Records contained in a dataset:
+---+
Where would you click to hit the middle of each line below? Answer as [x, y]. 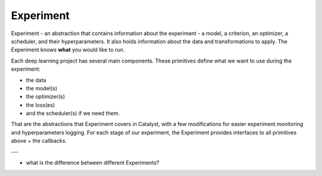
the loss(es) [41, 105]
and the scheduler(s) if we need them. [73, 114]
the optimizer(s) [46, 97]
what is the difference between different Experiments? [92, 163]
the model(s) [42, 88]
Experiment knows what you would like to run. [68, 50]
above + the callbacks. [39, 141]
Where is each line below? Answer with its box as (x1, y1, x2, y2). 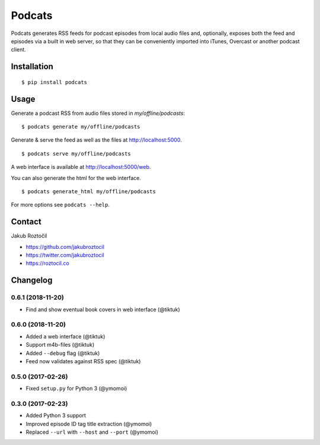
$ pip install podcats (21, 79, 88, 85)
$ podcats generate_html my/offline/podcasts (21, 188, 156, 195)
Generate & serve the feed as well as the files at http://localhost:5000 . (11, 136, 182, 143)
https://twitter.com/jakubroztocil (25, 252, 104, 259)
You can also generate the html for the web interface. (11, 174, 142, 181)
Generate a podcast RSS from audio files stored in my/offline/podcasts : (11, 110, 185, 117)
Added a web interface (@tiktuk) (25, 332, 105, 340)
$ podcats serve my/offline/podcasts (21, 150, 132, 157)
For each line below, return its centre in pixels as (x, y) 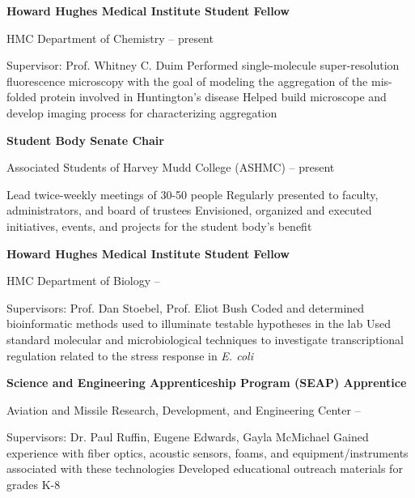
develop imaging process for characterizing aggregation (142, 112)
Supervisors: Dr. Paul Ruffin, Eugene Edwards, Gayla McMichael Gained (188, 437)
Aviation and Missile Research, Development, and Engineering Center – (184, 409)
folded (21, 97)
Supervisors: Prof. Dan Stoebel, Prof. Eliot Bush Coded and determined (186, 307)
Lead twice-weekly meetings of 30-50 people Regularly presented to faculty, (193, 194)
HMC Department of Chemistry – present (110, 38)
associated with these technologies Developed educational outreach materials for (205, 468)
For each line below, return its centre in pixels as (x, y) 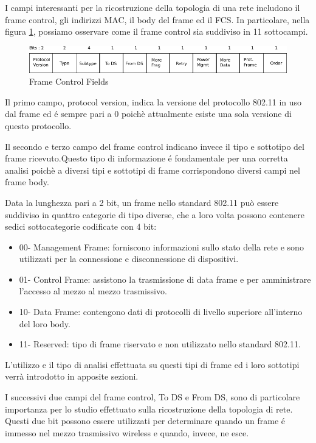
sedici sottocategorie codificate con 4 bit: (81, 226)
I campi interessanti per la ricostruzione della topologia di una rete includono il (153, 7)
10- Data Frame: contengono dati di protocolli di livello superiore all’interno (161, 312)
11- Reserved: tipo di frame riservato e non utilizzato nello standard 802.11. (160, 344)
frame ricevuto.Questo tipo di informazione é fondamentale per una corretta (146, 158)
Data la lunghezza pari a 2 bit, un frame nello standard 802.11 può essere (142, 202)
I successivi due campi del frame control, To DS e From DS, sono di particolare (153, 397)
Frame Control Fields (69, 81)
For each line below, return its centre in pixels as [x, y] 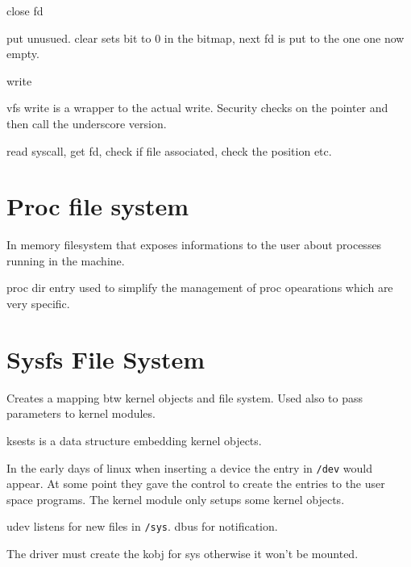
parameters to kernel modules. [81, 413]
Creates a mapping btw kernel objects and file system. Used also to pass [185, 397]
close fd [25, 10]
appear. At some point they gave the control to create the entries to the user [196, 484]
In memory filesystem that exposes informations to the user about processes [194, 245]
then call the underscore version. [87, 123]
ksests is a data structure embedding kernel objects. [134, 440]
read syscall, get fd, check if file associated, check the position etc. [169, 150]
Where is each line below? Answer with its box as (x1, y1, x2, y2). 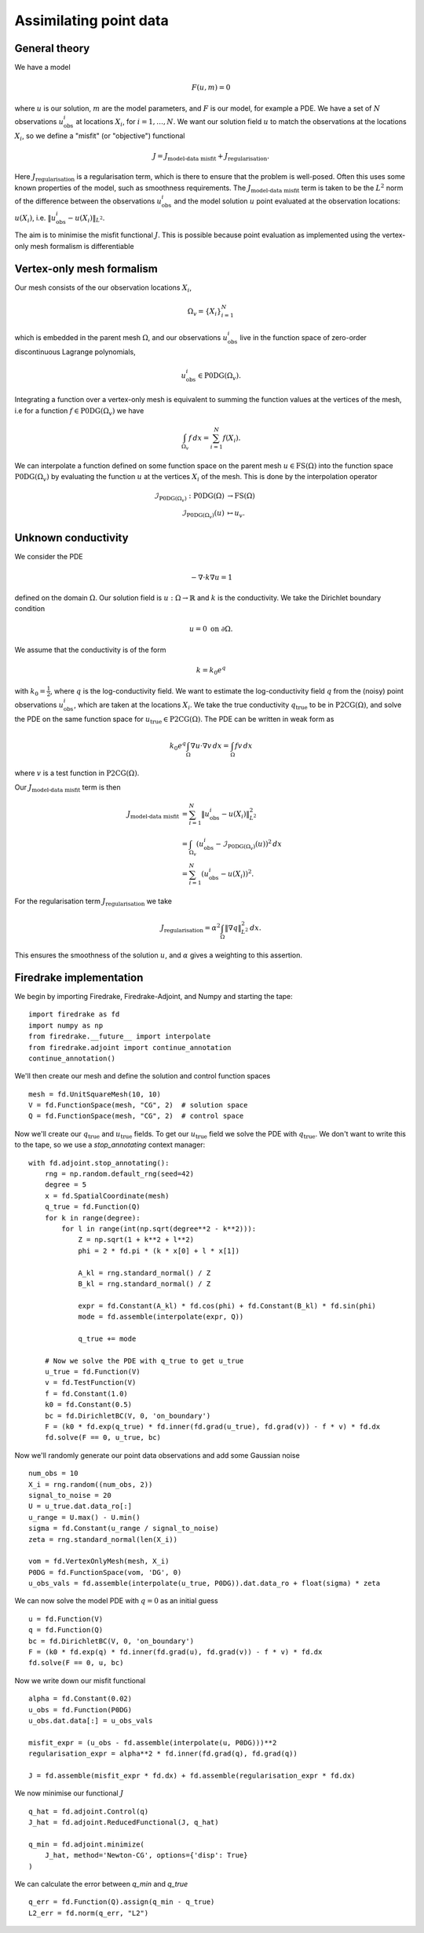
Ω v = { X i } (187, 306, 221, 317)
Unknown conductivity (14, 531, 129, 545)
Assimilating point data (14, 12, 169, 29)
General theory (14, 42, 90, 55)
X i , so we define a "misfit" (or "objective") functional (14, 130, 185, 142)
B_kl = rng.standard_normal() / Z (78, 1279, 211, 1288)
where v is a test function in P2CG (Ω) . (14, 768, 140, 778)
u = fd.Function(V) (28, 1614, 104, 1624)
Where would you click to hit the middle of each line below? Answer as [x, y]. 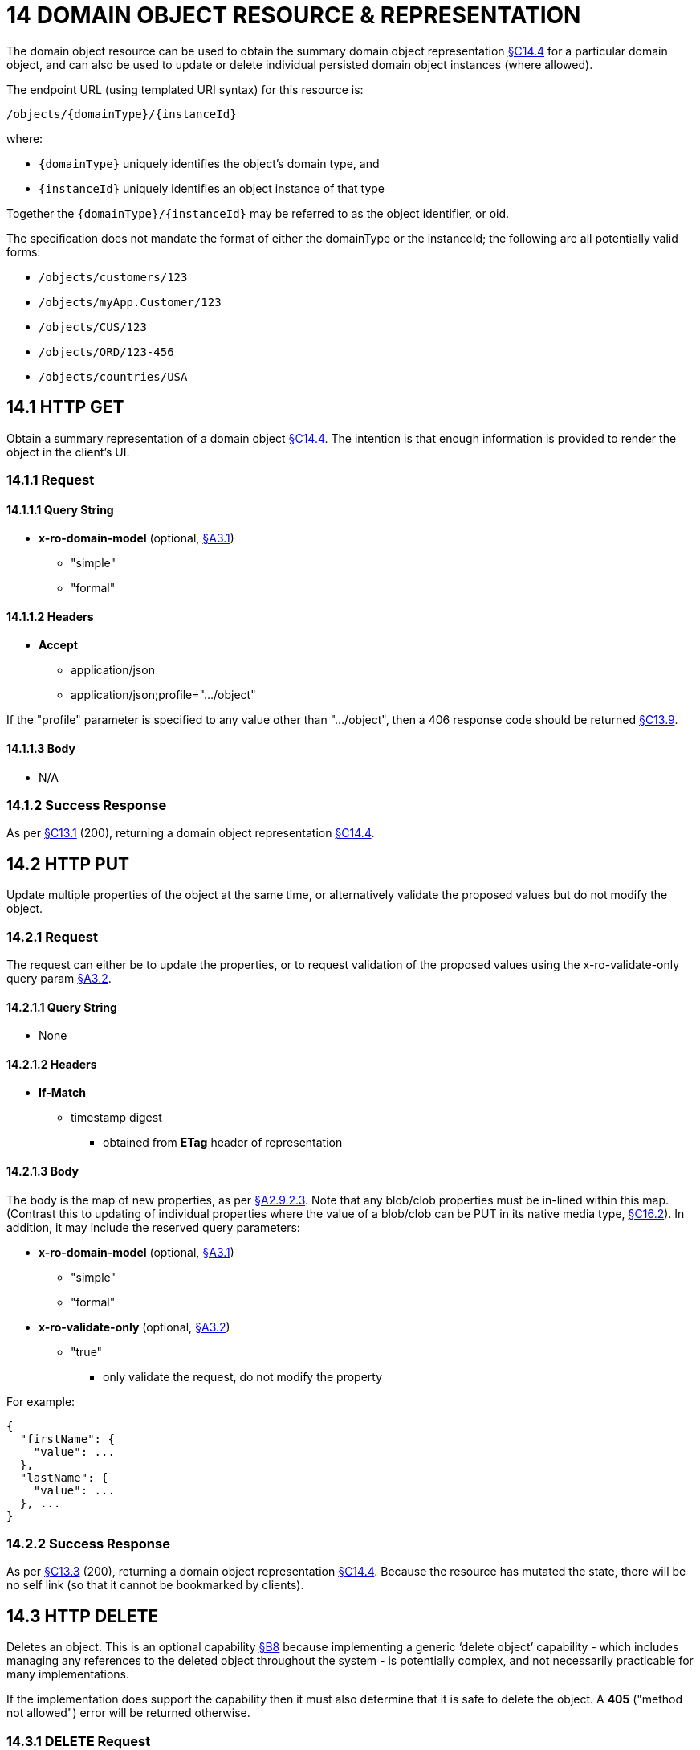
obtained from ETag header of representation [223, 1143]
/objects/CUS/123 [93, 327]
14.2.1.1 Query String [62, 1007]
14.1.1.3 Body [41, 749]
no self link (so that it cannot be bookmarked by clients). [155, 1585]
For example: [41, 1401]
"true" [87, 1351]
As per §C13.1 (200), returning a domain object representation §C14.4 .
+---+
AIM OF THE EXERCISE> Would you repeat the entries exactly, keeping the images out?

ANSWER TO THIS EXERCISE>
Where would you click to hit the middle of each line below? Answer as [x, y]. 
the loss(es) [41, 105]
and the scheduler(s) if we need them. [73, 114]
the optimizer(s) [46, 97]
what is the difference between different Experiments? [92, 163]
the model(s) [42, 88]
Experiment knows what you would like to run. [68, 50]
above + the callbacks. [39, 141]
Where is each line below? Answer with its box as (x1, y1, x2, y2). 
$ pip install podcats (21, 79, 88, 85)
$ podcats generate_html my/offline/podcasts (21, 188, 156, 195)
Generate & serve the feed as well as the files at http://localhost:5000 . (11, 136, 182, 143)
https://twitter.com/jakubroztocil (25, 252, 104, 259)
You can also generate the html for the web interface. (11, 174, 142, 181)
Generate a podcast RSS from audio files stored in my/offline/podcasts : (11, 110, 185, 117)
Added a web interface (@tiktuk) (25, 332, 105, 340)
$ podcats serve my/offline/podcasts (21, 150, 132, 157)
For each line below, return its centre in pixels as (x, y) 
develop imaging process for characterizing aggregation (142, 112)
Supervisors: Dr. Paul Ruffin, Eugene Edwards, Gayla McMichael Gained (188, 437)
Aviation and Missile Research, Development, and Engineering Center – (184, 409)
folded (21, 97)
Supervisors: Prof. Dan Stoebel, Prof. Eliot Bush Coded and determined (186, 307)
Lead twice-weekly meetings of 30-50 people Regularly presented to faculty, (193, 194)
HMC Department of Chemistry – present (110, 38)
associated with these technologies Developed educational outreach materials for (205, 468)
For each line below, return its centre in pixels as (x, y) 
sedici sottocategorie codificate con 4 bit: (81, 226)
I campi interessanti per la ricostruzione della topologia di una rete includono il (153, 7)
10- Data Frame: contengono dati di protocolli di livello superiore all’interno (161, 312)
11- Reserved: tipo di frame riservato e non utilizzato nello standard 802.11. (160, 344)
frame ricevuto.Questo tipo di informazione é fondamentale per una corretta (146, 158)
Data la lunghezza pari a 2 bit, un frame nello standard 802.11 può essere (142, 202)
I successivi due campi del frame control, To DS e From DS, sono di particolare (153, 397)
Frame Control Fields (69, 81)
For each line below, return its centre in pixels as [x, y] 
parameters to kernel modules. [81, 413]
Creates a mapping btw kernel objects and file system. Used also to pass [185, 397]
close fd [25, 10]
appear. At some point they gave the control to create the entries to the user [196, 484]
In memory filesystem that exposes informations to the user about processes [194, 245]
then call the underscore version. [87, 123]
ksests is a data structure embedding kernel objects. [134, 440]
read syscall, get fd, check if file associated, check the position etc. [169, 150]
Where is each line below? Answer with its box as (x1, y1, x2, y2). 
Ω v = { X i } (187, 306, 221, 317)
Unknown conductivity (14, 531, 129, 545)
Assimilating point data (14, 12, 169, 29)
General theory (14, 42, 90, 55)
X i , so we define a "misfit" (or "objective") functional (14, 130, 185, 142)
B_kl = rng.standard_normal() / Z (78, 1279, 211, 1288)
where v is a test function in P2CG (Ω) . (14, 768, 140, 778)
u = fd.Function(V) (28, 1614, 104, 1624)
Where would you click to hit the middle of each line below? Answer as [x, y]. 
obtained from ETag header of representation [223, 1143]
/objects/CUS/123 [93, 327]
14.2.1.1 Query String [62, 1007]
14.1.1.3 Body [41, 749]
no self link (so that it cannot be bookmarked by clients). [155, 1585]
For example: [41, 1401]
"true" [87, 1351]
As per §C13.1 (200), returning a domain object representation §C14.4 .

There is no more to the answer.